Nearly one-third of new HIV infections in Sub-Saharan Africa occur in young women, largely because their partners are from high-prevalence groups. Since marriage market matching is shaped by human capital, which is influenced by childhood health, can deworming girls lower their chances of contracting HIV as young women? To answer this question, I study Zimbabwe’s school-based deworming program (2012-17), which substantially reduced rates of urogenital schistosomiasis. Using a difference-in-differences design, I find that 3 years after it began, young women’s HIV prevalence fell 2.7 percentage points (p.p., 44 percent) more in high-schistosomiasis districts. Human capital’s effects on marriage market matching appear to explain the results: young women’s secondary school attendance rose 6.0 p.p. (9 percent), and they had less age-disparate and fewer sexual partners. These results show that a cheap treatment for a common childhood disease can also slow an expensive and deadly pandemic, substantially increasing deworming’s estimated benefits.

Eradicating the Disease of the Empty Granary: Health, Structural Transformation, and Intergenerational Mobility in West Africa (with Conor Owen Carney)

Are there cost-effective national-level interventions in developing economies that can increase agricultural productivity and thus accelerate structural transformation? A promising candidate is to improve the health of farmers through neglected tropical disease (NTD) control given its low costs and potential for rapid improvements in adults' ability to work. We test this hypothesis in a difference-in-differences approach using the eradication of Guinea worm disease (GWD) from West Africa beginning in 1990. Preliminary results from Ghana show that more adults who were children in formerly high GWD districts today live in cities, hold white-collar jobs, and are literate, and their have children have more education.
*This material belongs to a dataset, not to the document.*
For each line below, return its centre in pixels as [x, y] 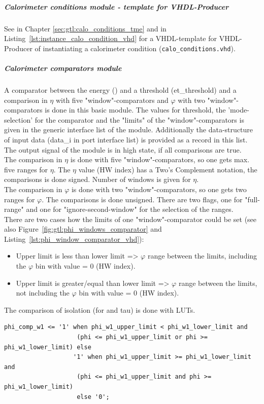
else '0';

We also show that these areas experienced larger increases in agricultural productivity immediately after GWD eradication began, suggesting that NTD control can be an engine of structural transformation and intergenerational mobility in developing economies.

Historical and Cultural Roots of Hardship and Exclusion

Circular Migration, Marriage Markets, and HIV: Long-Run Evidence from Mozambique [AEHN Working Paper 76, under revision]

I study the impacts of exposure to one of Africa's largest circular migration flows using an arbitrary border within Mozambique that, from 1893 to 1942, separated areas where young men were either pushed into or prevented from migrating. Counterintuitively, but consistent with historical narratives and theoretical predictions, HIV prevalence is lower today on the former migrant-sending side of the border while living standards are similar. The evidence suggests that age gaps between partners – which promote HIV's spread – have long been smaller in this region, as circular migration allowed much younger men to afford the requisite marriage payments to brides' families.

Crimes against Nature: The Colonial Roots of Homophobia in Sub-Saharan Africa (with Teevrat Garg)

Anti-LGBTQIA+ sentiment and laws are severe and pervasive across Sub-Saharan Africa. A common explanation is that homosexuality is antithetical to the region's cultures, but there is evidence of tolerance for homosexuality across precolonial Africa, suggesting that this discrimination was instead a product of the colonial period. We test this hypothesis by comparing former colonies of Portugal -- which did not criminalize homosexuality in its overseas empire until the eve of decolonization and did not task missionaries with “civilizing” Africans through education and moral regulation -- to neighboring countries. Using a regression discontinuity design, we show that acceptance of homosexuals increases significantly just inside former Portuguese colonies, but there are no effects on sentiments toward other out-groups. Preliminary evidence suggests that our results arose from the differences in missionary activities. By identifying the roots of the exclusion and persecution of LGBTQIA+ individuals across Sub-Saharan Africa, our results can serve as a first step toward ending these harmful practices.